Genetic Test Selection and Interpretation
Genetic test selection and interpretation is the area of genetic counseling concerned with deciding when a genetic test is appropriate, choosing among available test types, and translating the laboratory result into a clinically meaningful statement. It connects the clinical question that motivated testing to the molecular evidence a laboratory can return, and to the uncertainty that often accompanies that evidence.
Definition
Genetic test selection and interpretation refers to the linked processes of choosing a genetic test suited to a clinical question and applying standardized evidence frameworks to classify and report the resulting variants, including their certainty and clinical implications.
Scope
The area orients the reader to the full path of a genetic test: the indications that justify ordering it, the analytic and clinical performance of different testing strategies, the standardized framework used to classify sequence variants from benign to pathogenic, the special problem of variants of uncertain significance, population-level and carrier screening, and the management of results found incidentally rather than sought. It treats these as methodological and interpretive topics, not as a protocol for individual patient management.
Sub-topics
Core questions
- When is a genetic test indicated, and what clinical question is it meant to answer?
- How are different testing strategies (single-gene, panel, exome, genome) chosen for a given indication?
- How is the pathogenicity of a sequence variant classified from available evidence?
- How should uncertainty in classification and incidental findings be handled and communicated?
Key concepts
- Test indication and clinical utility
- Analytic versus clinical validity
- Variant classification (benign to pathogenic)

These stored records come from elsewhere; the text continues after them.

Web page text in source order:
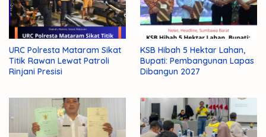
URC Polresta Mataram Sikat
Titik Rawan Lewat Patroli
Rinjani Presisi
KSB Hibah 5 Hektar Lahan,
Bupati: Pembangunan Lapas
Dibangun 2027
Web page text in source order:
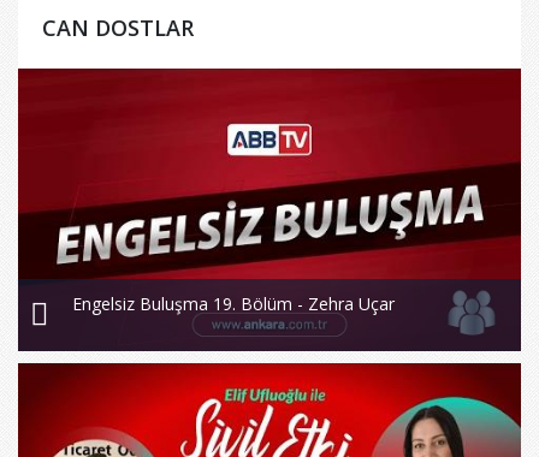
CAN DOSTLAR
Engelsiz Buluşma 19. Bölüm - Zehra Uçar
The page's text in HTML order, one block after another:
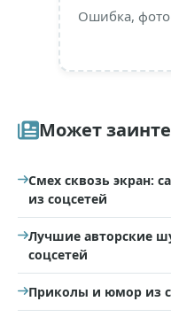
Ошибка,
Может
Смех сквозь экран:
из соцсетей
Лучшие авторские
соцсетей
Приколы и юмор из
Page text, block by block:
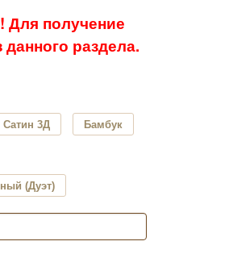
Для получение
раздела.
Сатин 3Д Бамбук
(Дуэт)
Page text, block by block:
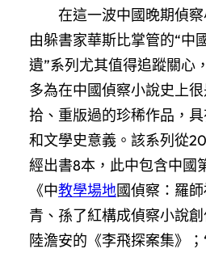
在這一波中國晚期偵
由躲書家華斯比掌管的“中
遺”系列尤其值得追蹤關心
多為在中國偵察小說史上
拾、重版過的珍稀作品，
和文學史意義。該系列從
經出書8本，此中包含中國
《中教學場地國偵察：羅
青、孫了紅構成偵察小說
陸澹安的《李飛探案集》
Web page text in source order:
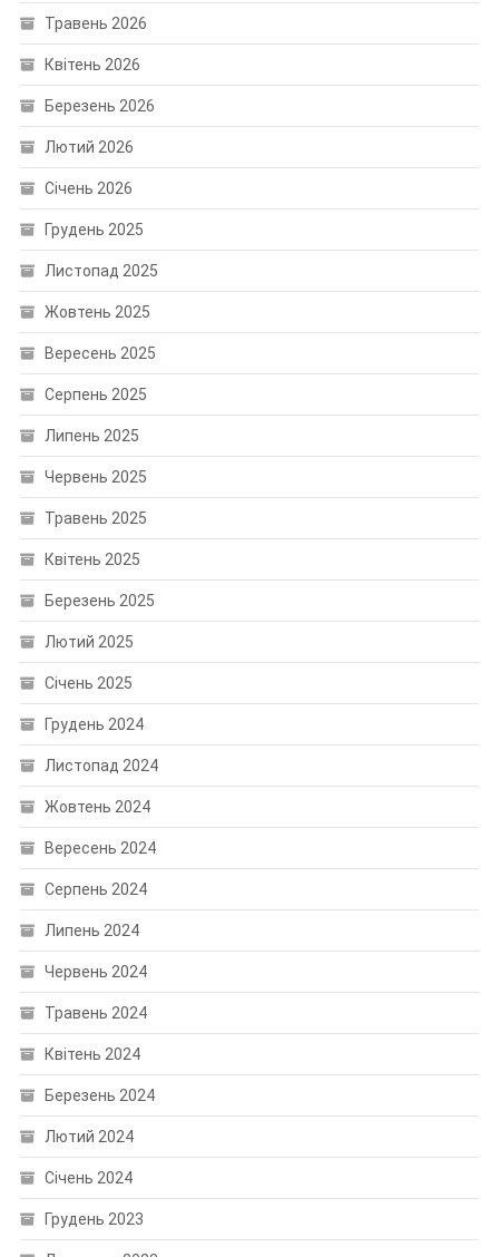
Травень 2026
Квітень 2026
Березень 2026
Лютий 2026
Січень 2026
Грудень 2025
Листопад 2025
Жовтень 2025
Вересень 2025
Серпень 2025
Липень 2025
Червень 2025
Травень 2025
Квітень 2025
Березень 2025
Лютий 2025
Січень 2025
Грудень 2024
Листопад 2024
Жовтень 2024
Вересень 2024
Серпень 2024
Липень 2024
Червень 2024
Травень 2024
Квітень 2024
Березень 2024
Лютий 2024
Січень 2024
Грудень 2023
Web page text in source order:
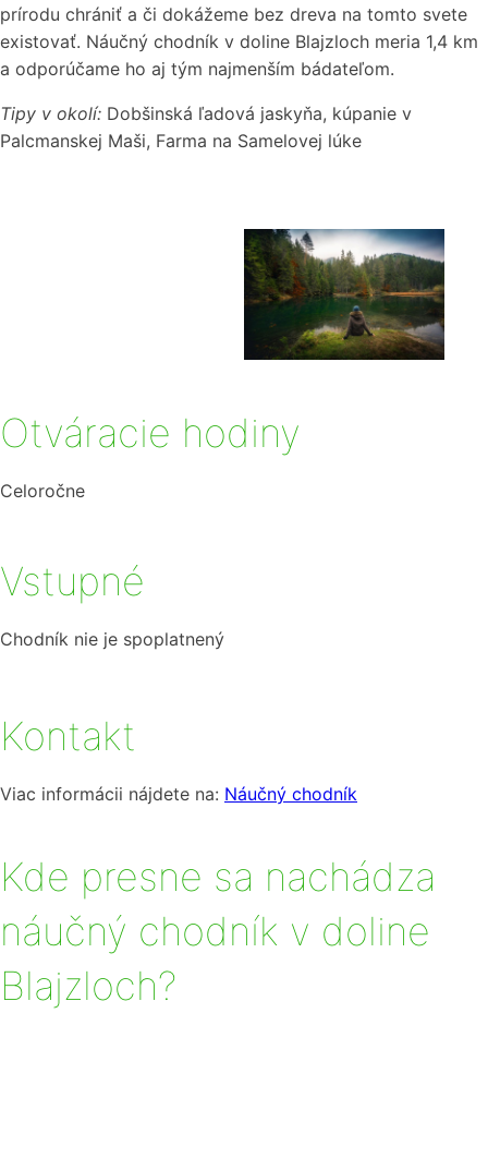
prírodu chrániť a či dokážeme bez dreva na tomto svete
existovať. Náučný chodník v doline Blajzloch meria 1,4 km
a odporúčame ho aj tým najmenším bádateľom.
Tipy v okolí: Dobšinská ľadová jaskyňa, kúpanie v
Palcmanskej Maši, Farma na Samelovej lúke
Otváracie hodiny
Celoročne
Vstupné
Chodník nie je spoplatnený
Kontakt
Viac informácii nájdete na: Náučný chodník
Kde presne sa nachádza
náučný chodník v doline
Blajzloch?
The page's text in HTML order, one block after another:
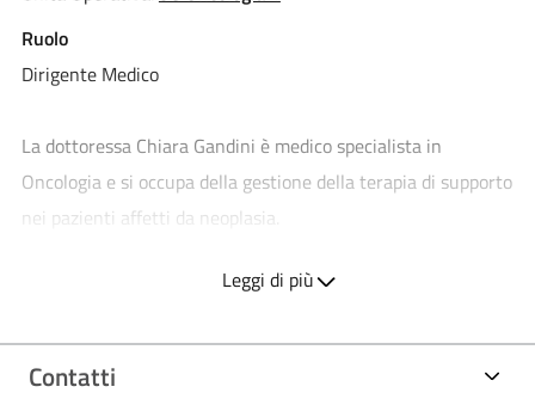
Ruolo
Dirigente Medico
La dottoressa Chiara Gandini è medico specialista in
Oncologia e si occupa della gestione della terapia di supporto
nei pazienti affetti da neoplasia.
l’Università degli Studi di Milano nel 2007 e la successiva
Università nel 2012;
la formazione professionale si è svolta
Leggi di più
Contatti
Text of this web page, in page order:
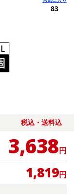
83
税込・送料込
3,638円
1,819円
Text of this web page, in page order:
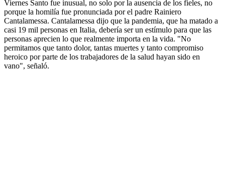
Viernes Santo fue inusual, no solo por la ausencia de los fieles, no
porque la homilía fue pronunciada por el padre Rainiero
Cantalamessa. Cantalamessa dijo que la pandemia, que ha matado a
casi 19 mil personas en Italia, debería ser un estímulo para que las
personas aprecien lo que realmente importa en la vida. "No
permitamos que tanto dolor, tantas muertes y tanto compromiso
heroico por parte de los trabajadores de la salud hayan sido en
vano", señaló.
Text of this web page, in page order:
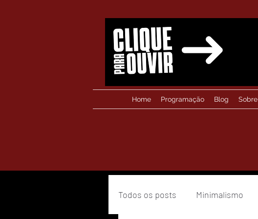
Home Programação Blog Sobre
Todos os posts Minimalismo
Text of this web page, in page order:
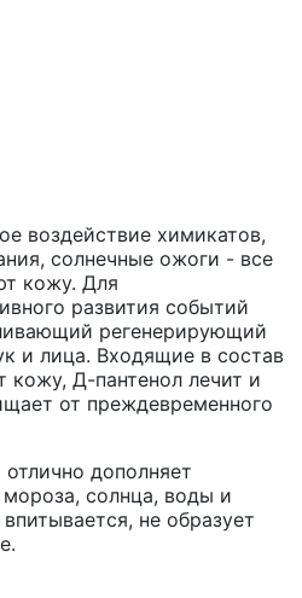
воздействие химикатов,
солнечные ожоги - все
кожу. Для
развития событий
регенерирующий
и лица. Входящие в состав
кожу, Д-пантенол лечит и
от преждевременного
дополняет
солнца, воды и
не образует
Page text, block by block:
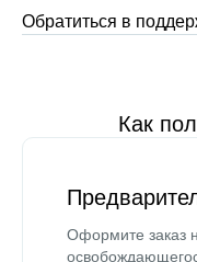
Обратиться в
Как
Оформите заказ
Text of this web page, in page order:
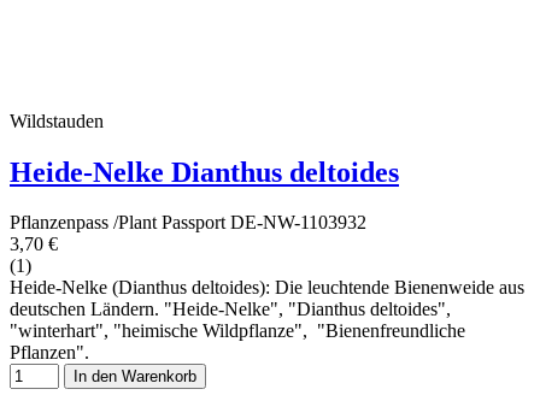
Wildstauden
Heide-Nelke Dianthus deltoides
Pflanzenpass /Plant Passport DE-NW-1103932
3,70 €
(1)
Heide-Nelke (Dianthus deltoides): Die leuchtende Bienenweide aus
deutschen Ländern. "Heide-Nelke", "Dianthus deltoides",
"winterhart", "heimische Wildpflanze", "Bienenfreundliche
Pflanzen".
In den Warenkorb
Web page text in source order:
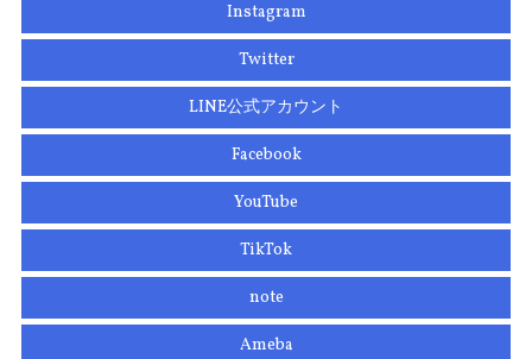
Instagram
Twitter
LINE公式アカウント
Facebook
YouTube
TikTok
note
Ameba
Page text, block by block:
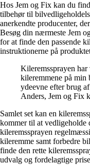
Hos Jem og Fix kan du
tilbehør til
anerkendte producenter,
Besøg din nærmeste Jem
for at finde den passende
instruktionerne på
Kileremssprayen
kileremmene på
ydeevne efter brug
Anders, Jem og Fix
Samlet set kan en
kommer til at vedligeholde
kileremssprayen
kileremme samt forbedre
finde den rette
udvalg og fordelagtige
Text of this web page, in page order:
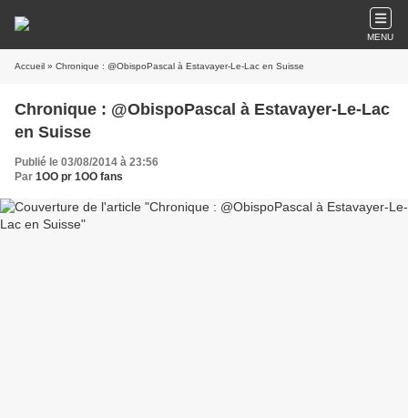
MENU
Accueil » Chronique : @ObispoPascal à Estavayer-Le-Lac en Suisse
Chronique : @ObispoPascal à Estavayer-Le-Lac
en Suisse
Publié le 03/08/2014 à 23:56
Par 1OO pr 1OO fans
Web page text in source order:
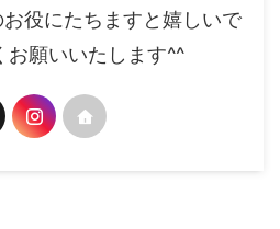
役にたちますと嬉しいで
お願いいたします^^
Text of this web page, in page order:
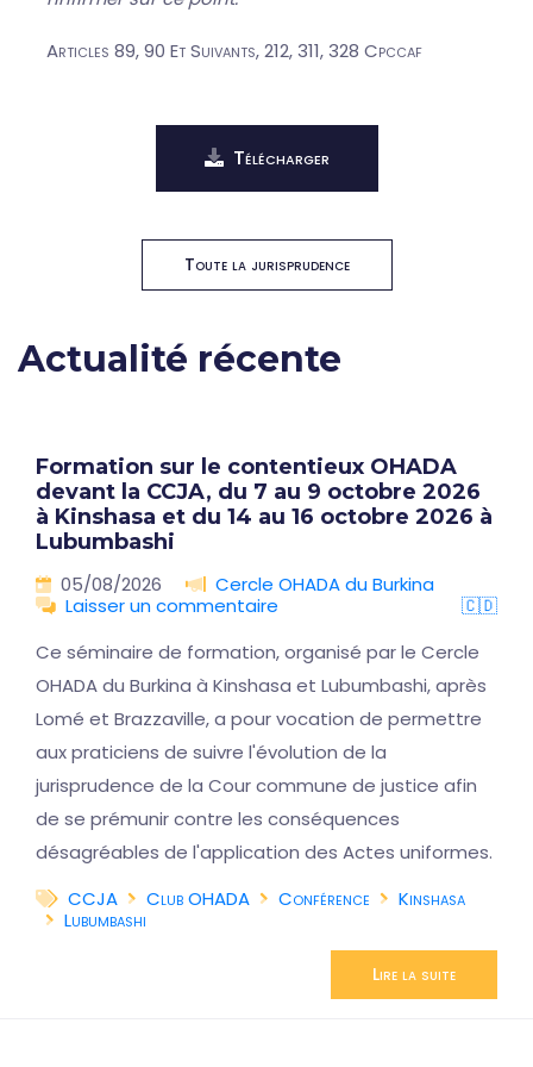
Articles 89, 90 Et Suivants, 212, 311, 328 Cpccaf
Télécharger
Toute la jurisprudence
Actualité récente
Formation sur le contentieux OHADA
devant la CCJA, du 7 au 9 octobre 2026
à Kinshasa et du 14 au 16 octobre 2026 à
Lubumbashi
05/08/2026
Cercle OHADA du Burkina
Laisser un commentaire
🇨🇩
Ce séminaire de formation, organisé par le Cercle
OHADA du Burkina à Kinshasa et Lubumbashi, après
Lomé et Brazzaville, a pour vocation de permettre
aux praticiens de suivre l'évolution de la
jurisprudence de la Cour commune de justice afin
de se prémunir contre les conséquences
désagréables de l'application des Actes uniformes.
CCJA
Club OHADA Conférence
Kinshasa
Lubumbashi
Lire la suite
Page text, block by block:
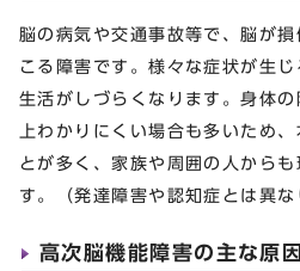
脳の病気や交通事故等で、脳が
こる障害です。様々な症状が生
生活がしづらくなります。身体
上わかりにくい場合も多いため
とが多く、家族や周囲の人から
す。（発達障害や認知症とは異な
高次脳機能障害の主な原因
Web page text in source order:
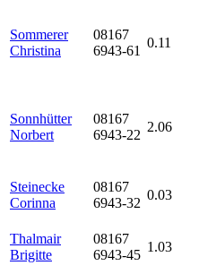
Sommerer
Christina
08167
6943-61
0.11
Sonnhütter
Norbert
08167
6943-22
2.06
Steinecke
Corinna
08167
6943-32
0.03
Thalmair
Brigitte
08167
6943-45
1.03
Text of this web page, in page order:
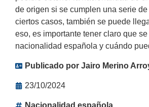
de origen si se cumplen una serie
ciertos casos, también se puede
eso, es importante tener claro que
nacionalidad española y cuándo
Publicado por Jairo Merino
23/10/2024
Nacionalidad española
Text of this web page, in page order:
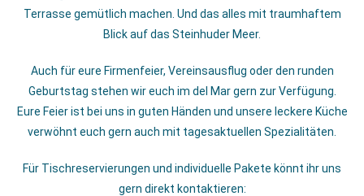
Terrasse gemütlich machen. Und das alles mit traumhaftem
Blick auf das Steinhuder Meer.
Auch für eure Firmenfeier, Vereinsausflug oder den runden
Geburtstag stehen wir euch im del Mar gern zur Verfügung.
Eure Feier ist bei uns in guten Händen und unsere leckere Küche
verwöhnt euch gern auch mit tagesaktuellen Spezialitäten.
Für Tischreservierungen und individuelle Pakete könnt ihr uns
gern direkt kontaktieren:
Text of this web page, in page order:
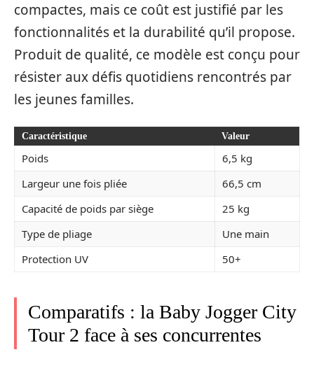
compactes, mais ce coût est justifié par les
fonctionnalités et la durabilité qu’il propose.
Produit de qualité, ce modèle est conçu pour
résister aux défis quotidiens rencontrés par
les jeunes familles.
Caractéristique Valeur
Poids
6,5 kg
Largeur une fois pliée
66,5 cm
Capacité de poids par siège
25 kg
Type de pliage
Une main
Protection UV
50+
Comparatifs : la Baby Jogger City
Tour 2 face à ses concurrentes
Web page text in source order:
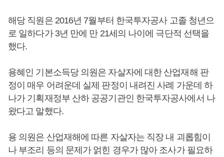
해당 직원은 2016년 7월부터 한국투자공사 고졸 청년으
로 일하다가 3년 만에 만 21세의 나이에 극단적 선택을
했다.
용혜인 기본소득당 의원은 자살자에 대한 산업재해 판
정이 매우 어려운데 실제 판정이 내려진 사례 가운데 하
나가 기획재정부 산하 공공기관인 한국투자공사에서 나
왔다고 말했다.
용 의원은 산업재해에 따른 자살자는 직장 내 괴롭힘이
나 부조리 등의 문제가 얽힌 경우가 많아 조사가 필요하
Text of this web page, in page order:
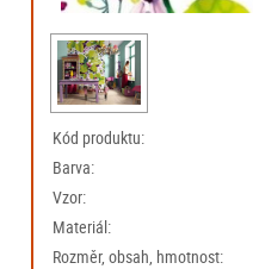
Kód produktu:
Barva:
Vzor:
Materiál:
Rozměr, obsah, hmotnost:
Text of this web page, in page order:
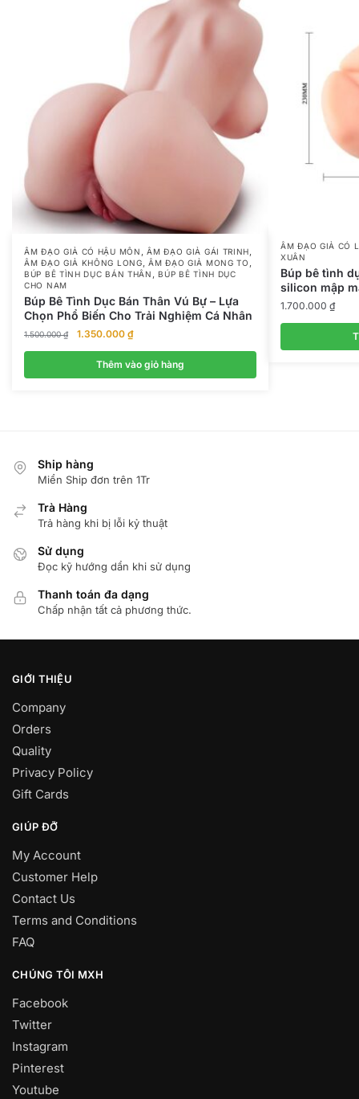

- Variant of uncertain significance
- Carrier and population screening
- Secondary and incidental findings
- Pre- and post-test counseling
Mechanisms
A genetic test begins with a clinical question that determines which strategy is appropriate, ranging from targeted single-variant assays to panels, exome, and genome sequencing, each with different detection scope and cost (Schwarze et al., 2018). The laboratory then identifies variants and classifies them against a standardized evidence framework that weighs population frequency, computational predictions, functional data, and segregation to place each variant on a benign-to-pathogenic scale (Richards et al., 2015). Interpretation also depends on the clinical context: the same variant may carry different implications depending on phenotype, family history, and the reason for testing. Pharmacogenomic testing illustrates how genotype is linked to a downstream clinical consequence through known gene-drug relationships (Wang et al., 2011).
Clinical relevance
Understanding how genetic tests are selected and interpreted is central to appraising genetic evidence and to genetic counseling practice. The area describes how results are generated and classified and how their certainty is communicated; it is a reference orientation for understanding the testing pathway and not a basis for ordering tests or making individual diagnostic or treatment decisions.
Epidemiology
The clinical use of genetic and genomic testing has expanded substantially as sequencing costs have fallen, broadening from single-gene tests for specific disorders to exome and genome sequencing across many indications; cost-effectiveness evidence for the broader approaches remains heterogeneous (Schwarze et al., 2018).
History
Genetic testing grew from cytogenetic and biochemical assays toward DNA-based and, later, high-throughput sequencing methods. As the volume and breadth of detected variants increased, the field developed shared frameworks for classifying variant pathogenicity, consolidated in the 2015 ACMG/AMP consensus recommendation, which standardized how laboratories weigh evidence and report results (Richards et al., 2015).
Debates
- How broad should first-line testing be?
- Whether to begin with targeted tests or with exome/genome sequencing involves trade-offs in diagnostic yield, cost, and the burden of uncertain or incidental findings, and the cost-effectiveness evidence base is still developing.
Key figures
- Sue Richards
- Heidi Rehm
- Sean Tavtigian
Related topics
Seminal works
- richards-2015
- schwarze-2018
Frequently asked questions
- What does this area cover?
- It covers how a genetic test is chosen for a clinical question and how the laboratory result is classified, reported, and understood in terms of certainty and clinical meaning.
- Is broader sequencing always better than a targeted test?
- Not necessarily; broader strategies such as exome or genome sequencing increase scope but also raise cost and the chance of uncertain or incidental findings, so the appropriate choice depends on the clinical question.